In this article, the X-Engine storage engine accelerated by FPGA brings 50% performance improvement for the KV interface, and 40% performance improvement for the SQL interface. With the decrease in the read/write ratio, FPGA's acceleration effect becomes more obvious, thus meaning that FPGA compaction acceleration is suitable for write-intensive workloads. This is consistent with the intention of the LSM-tree design. Also, we have avoided FPGA's internal defects by designing a fault tolerance mechanism, and we've finally created a high-availability CPU-FPGA hybrid storage engine that meets Alibaba's real service requirements.
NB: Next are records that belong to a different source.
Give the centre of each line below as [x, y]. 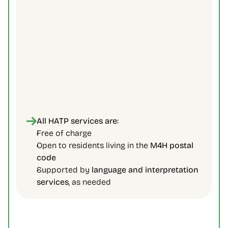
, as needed [91, 182]
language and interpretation [145, 170]
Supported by [64, 170]
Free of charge [65, 133]
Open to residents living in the [93, 145]
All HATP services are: [78, 121]
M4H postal [172, 145]
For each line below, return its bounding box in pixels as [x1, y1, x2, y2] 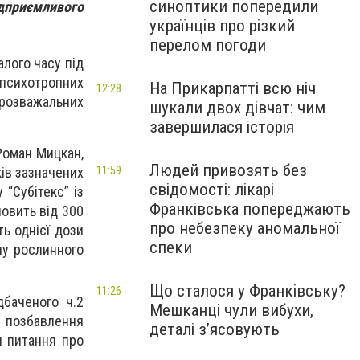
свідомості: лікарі [149, 180, 274, 199]
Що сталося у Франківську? [149, 281, 346, 301]
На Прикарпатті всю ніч [149, 79, 316, 98]
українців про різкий [149, 16, 295, 35]
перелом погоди [149, 35, 266, 55]
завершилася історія [149, 117, 294, 137]
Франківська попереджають [149, 199, 350, 219]
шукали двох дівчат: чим [149, 98, 325, 117]

It is the first real project that uses a heterogeneous computing device introduced by X-DB to accelerate core database functions. Based on our experiences, FPGA can completely meet the computing demands raised by X-Engine's compaction tasks. At the same time, we have been researching to schedule more suitable computing tasks to FPGA for execution, such as compression, BloomFilter generation, and SQL JOIN operators. At present, the R&D for the compression function is completed, and it will be built into a set of IP together with Compaction to perform data compaction and compression operations simultaneously.

X-DB FPGA-Compaction hardware acceleration is an R&D project completed by three parties; these parties are respectively the Alibaba Database Department database kernel team, the Alibaba Server R&D Department custom computing team, and Zhejiang University. Xilinx's technical team has also made great contributions to the success of this project. We hereby extend our gratitude to them. We will post X-DB online for public beta this year. You will then be able to experience the significant performance improvement with FPGA acceleration to X-DB.